▶ REQUIRED ACTION
Everything from the line with "competitiveness." down to the line with "After a brief" below must be printed exactly, those two lines included. Exclude pictures.

▶ RAW DATA
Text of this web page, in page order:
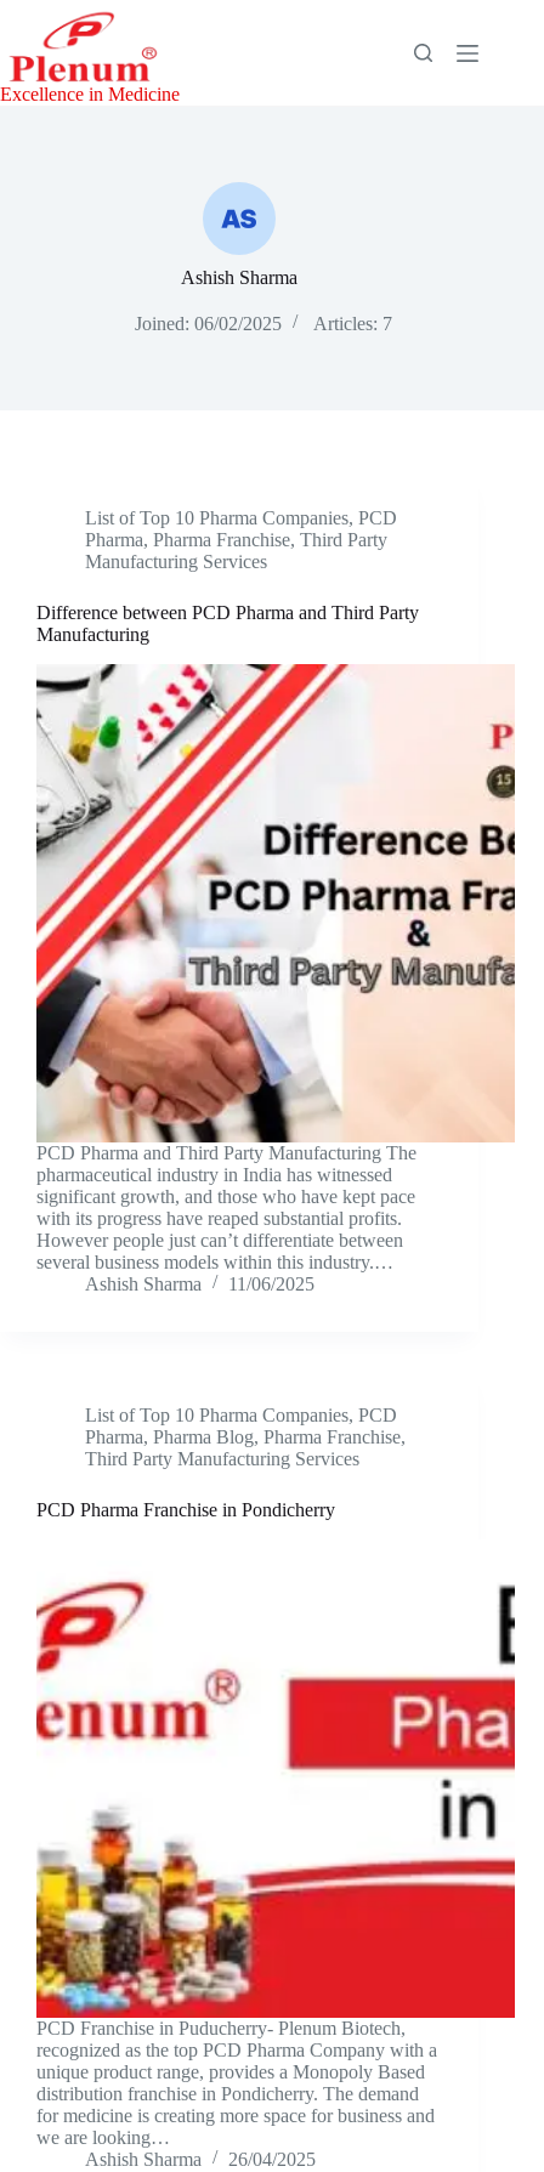
content
Excellence in Medicine
Ashish Sharma
Joined: 06/02/2025 Articles: 7
List of Top 10 Pharma Companies, PCD
Pharma, Pharma Franchise, Third Party
Manufacturing Services
Difference between PCD Pharma and Third Party
Manufacturing
PCD Pharma and Third Party Manufacturing The
pharmaceutical industry in India has witnessed
significant growth, and those who have kept pace
with its progress have reaped substantial profits.
However people just can’t differentiate between
several business models within this industry.…
Ashish Sharma
11/06/2025
List of Top 10 Pharma Companies, PCD
Pharma, Pharma Blog, Pharma Franchise,
Third Party Manufacturing Services
PCD Pharma Franchise in Pondicherry
PCD Franchise in Puducherry- Plenum Biotech,
recognized as the top PCD Pharma Company with a
unique product range, provides a Monopoly Based
distribution franchise in Pondicherry. The demand
for medicine is creating more space for business and
we are looking…
Ashish Sharma
26/04/2025
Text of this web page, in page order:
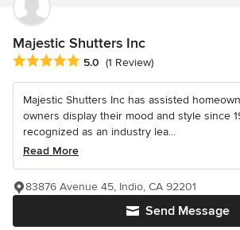
Majestic Shutters Inc
Average rating: 5 out of 5 stars
5.0 (1 Review)
Majestic Shutters Inc has assisted
owners display their mood and style since
recognized as an industry lea...
Read More
Send Message
83876 Avenue 45, Indio, CA 92201
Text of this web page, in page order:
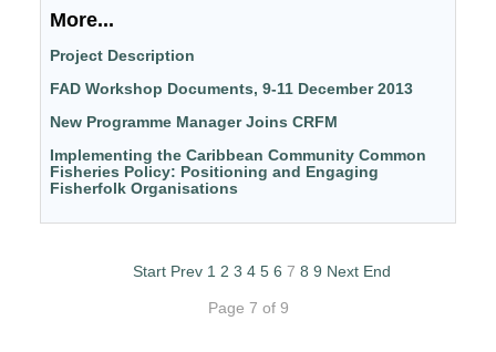
More...
Project Description
FAD Workshop Documents, 9-11 December 2013
New Programme Manager Joins CRFM
Implementing the Caribbean Community Common
Fisheries Policy: Positioning and Engaging
Fisherfolk Organisations
Start Prev 1 2 3 4 5 6 7 8 9 Next End
Page 7 of 9
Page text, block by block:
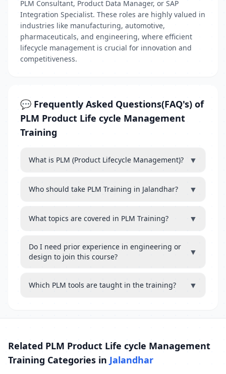
PLM Consultant, Product Data Manager, or SAP
Integration Specialist. These roles are highly valued in
industries like manufacturing, automotive,
pharmaceuticals, and engineering, where efficient
lifecycle management is crucial for innovation and
competitiveness.
💬 Frequently Asked Questions(FAQ's) of
PLM Product Life cycle Management
Training
What is PLM (Product Lifecycle Management)? ▼
Who should take PLM Training in Jalandhar? ▼
What topics are covered in PLM Training? ▼
Do I need prior experience in engineering or
design to join this course?
▼
Which PLM tools are taught in the training? ▼
Related PLM Product Life cycle Management
Training Categories in Jalandhar
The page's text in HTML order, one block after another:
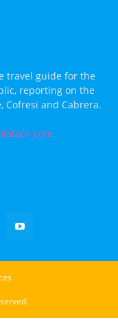
travel guide for the
reporting on the
Cofresi and Cabrera.
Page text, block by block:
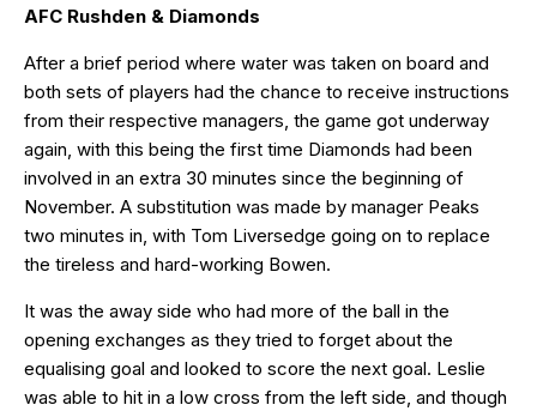
AFC Rushden & Diamonds
After a brief period where water was taken on board and
both sets of players had the chance to receive instructions
from their respective managers, the game got underway
again, with this being the first time Diamonds had been
involved in an extra 30 minutes since the beginning of
November. A substitution was made by manager Peaks
two minutes in, with Tom Liversedge going on to replace
the tireless and hard-working Bowen.
It was the away side who had more of the ball in the
opening exchanges as they tried to forget about the
equalising goal and looked to score the next goal. Leslie
was able to hit in a low cross from the left side, and though

▶ ANSWER SPACE
competitiveness.
💬 Frequently Asked Questions(FAQ's) of
PLM Product Life cycle Management
Training
What is PLM (Product Lifecycle Management)? ▼
Who should take PLM Training in Jalandhar? ▼
What topics are covered in PLM Training? ▼
Do I need prior experience in engineering or
design to join this course?
▼
Which PLM tools are taught in the training? ▼
Related PLM Product Life cycle Management
Training Categories in Jalandhar
The page's text in HTML order, one block after another:
travel guide for the
reporting on the
Cofresi and Cabrera.
Page text, block by block:
AFC Rushden & Diamonds
After a brief period where water was taken on board and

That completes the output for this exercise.